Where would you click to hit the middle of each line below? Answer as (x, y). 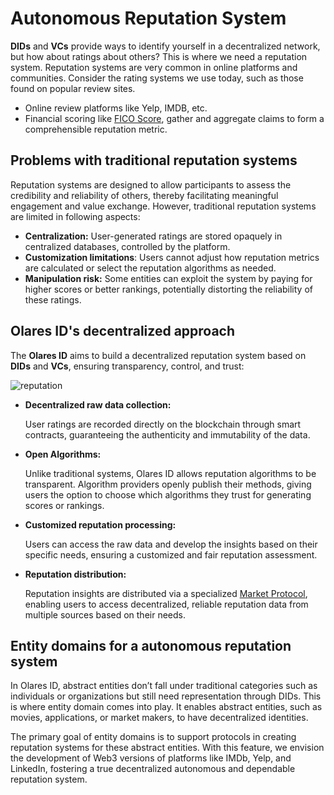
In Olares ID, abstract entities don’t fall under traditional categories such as (164, 686)
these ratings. (53, 299)
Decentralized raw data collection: (98, 404)
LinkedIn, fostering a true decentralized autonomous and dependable (153, 769)
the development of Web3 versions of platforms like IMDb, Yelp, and (151, 758)
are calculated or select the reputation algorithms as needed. (150, 268)
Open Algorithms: (63, 454)
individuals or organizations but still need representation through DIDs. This (166, 696)

▸ Problem to work on: Print the data above in full and exactly as it appears, skipping the pictures.

▸ Answer section:
Where would you click to hit the middle of each line below? Answer as (x, y). 
In Olares ID, abstract entities don’t fall under traditional categories such as (164, 686)
these ratings. (53, 299)
Decentralized raw data collection: (98, 404)
LinkedIn, fostering a true decentralized autonomous and dependable (153, 769)
the development of Web3 versions of platforms like IMDb, Yelp, and (151, 758)
are calculated or select the reputation algorithms as needed. (150, 268)
Open Algorithms: (63, 454)
individuals or organizations but still need representation through DIDs. This (166, 696)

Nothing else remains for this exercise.